Work instruction
Give again, word for word, each line below starting at the one that contains "Segnalazione disservizio" and ending at the one that contains "informazioni statistiche, aggregate".

(Given records Opens)

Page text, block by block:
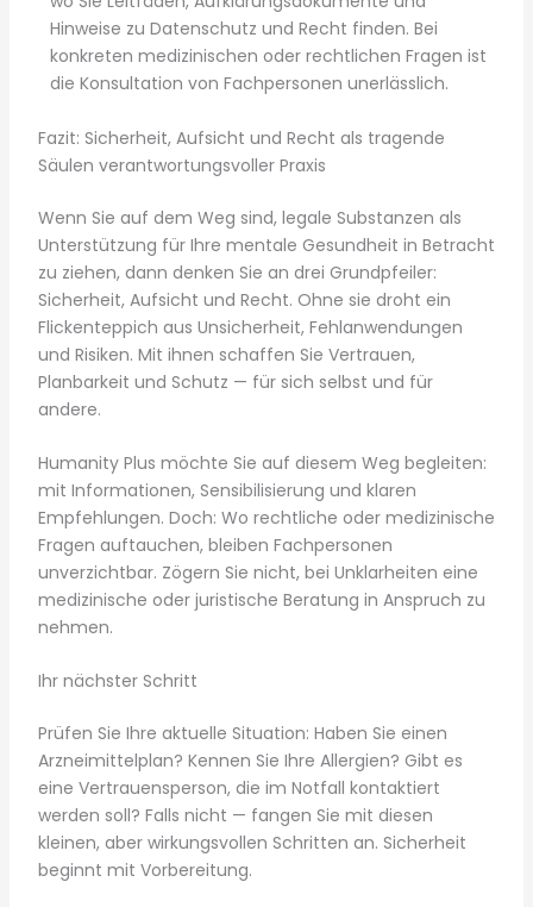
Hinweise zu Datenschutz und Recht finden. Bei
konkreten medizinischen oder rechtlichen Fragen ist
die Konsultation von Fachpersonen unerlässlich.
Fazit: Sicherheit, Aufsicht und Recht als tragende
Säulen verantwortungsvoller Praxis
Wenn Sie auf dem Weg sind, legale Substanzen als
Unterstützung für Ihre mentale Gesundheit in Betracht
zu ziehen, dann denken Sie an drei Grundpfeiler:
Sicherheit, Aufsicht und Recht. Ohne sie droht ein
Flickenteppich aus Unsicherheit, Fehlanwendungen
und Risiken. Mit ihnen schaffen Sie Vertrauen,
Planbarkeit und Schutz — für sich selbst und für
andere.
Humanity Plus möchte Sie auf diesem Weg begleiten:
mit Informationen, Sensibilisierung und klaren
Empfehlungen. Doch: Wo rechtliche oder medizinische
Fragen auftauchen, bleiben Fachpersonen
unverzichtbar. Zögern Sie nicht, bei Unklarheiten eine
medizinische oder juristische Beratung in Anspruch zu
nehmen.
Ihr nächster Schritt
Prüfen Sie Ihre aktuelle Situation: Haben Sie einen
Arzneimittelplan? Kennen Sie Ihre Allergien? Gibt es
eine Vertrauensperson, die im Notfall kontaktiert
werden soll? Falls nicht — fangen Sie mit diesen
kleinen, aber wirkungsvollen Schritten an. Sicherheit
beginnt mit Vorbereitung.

(Given records Closes)
(Given records Opens)

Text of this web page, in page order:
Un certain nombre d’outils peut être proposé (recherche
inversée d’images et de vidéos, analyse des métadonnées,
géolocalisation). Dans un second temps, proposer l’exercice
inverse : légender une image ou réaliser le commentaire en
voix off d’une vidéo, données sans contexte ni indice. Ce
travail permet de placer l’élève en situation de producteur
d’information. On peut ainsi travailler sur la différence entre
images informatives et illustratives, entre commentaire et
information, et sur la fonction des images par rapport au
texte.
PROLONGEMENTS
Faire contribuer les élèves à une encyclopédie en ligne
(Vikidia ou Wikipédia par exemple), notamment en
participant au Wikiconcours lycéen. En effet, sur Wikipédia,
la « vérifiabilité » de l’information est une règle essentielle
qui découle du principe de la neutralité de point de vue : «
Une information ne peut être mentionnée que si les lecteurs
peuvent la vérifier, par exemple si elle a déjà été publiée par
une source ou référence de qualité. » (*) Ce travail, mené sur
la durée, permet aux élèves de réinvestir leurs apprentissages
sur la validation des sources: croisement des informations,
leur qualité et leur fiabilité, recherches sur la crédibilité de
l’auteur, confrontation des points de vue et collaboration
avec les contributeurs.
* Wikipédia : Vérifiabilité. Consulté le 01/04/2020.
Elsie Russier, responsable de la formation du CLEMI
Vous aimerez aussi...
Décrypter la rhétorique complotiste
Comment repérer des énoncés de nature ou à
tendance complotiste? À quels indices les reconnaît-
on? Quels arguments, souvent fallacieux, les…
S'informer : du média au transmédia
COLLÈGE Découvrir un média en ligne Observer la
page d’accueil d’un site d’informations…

(Given records Closes)
(Given records Opens)

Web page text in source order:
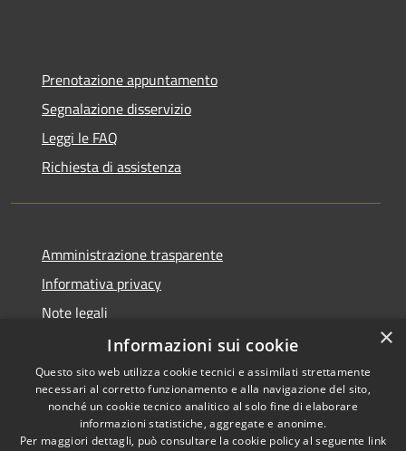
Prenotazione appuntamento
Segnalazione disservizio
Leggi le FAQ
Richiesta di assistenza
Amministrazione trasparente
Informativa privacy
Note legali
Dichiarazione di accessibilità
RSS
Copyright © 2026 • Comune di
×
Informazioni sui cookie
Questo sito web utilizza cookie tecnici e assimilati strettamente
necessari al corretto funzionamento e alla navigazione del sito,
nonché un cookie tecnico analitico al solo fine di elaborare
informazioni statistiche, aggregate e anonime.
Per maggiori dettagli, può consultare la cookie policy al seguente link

(Given records Closes)

Answer box
Segnalazione disservizio
Leggi le FAQ
Richiesta di assistenza
Amministrazione trasparente
Informativa privacy
Note legali
Dichiarazione di accessibilità
RSS
Copyright © 2026 • Comune di
×
Informazioni sui cookie
Questo sito web utilizza cookie tecnici e assimilati strettamente
necessari al corretto funzionamento e alla navigazione del sito,
nonché un cookie tecnico analitico al solo fine di elaborare
informazioni statistiche, aggregate e anonime.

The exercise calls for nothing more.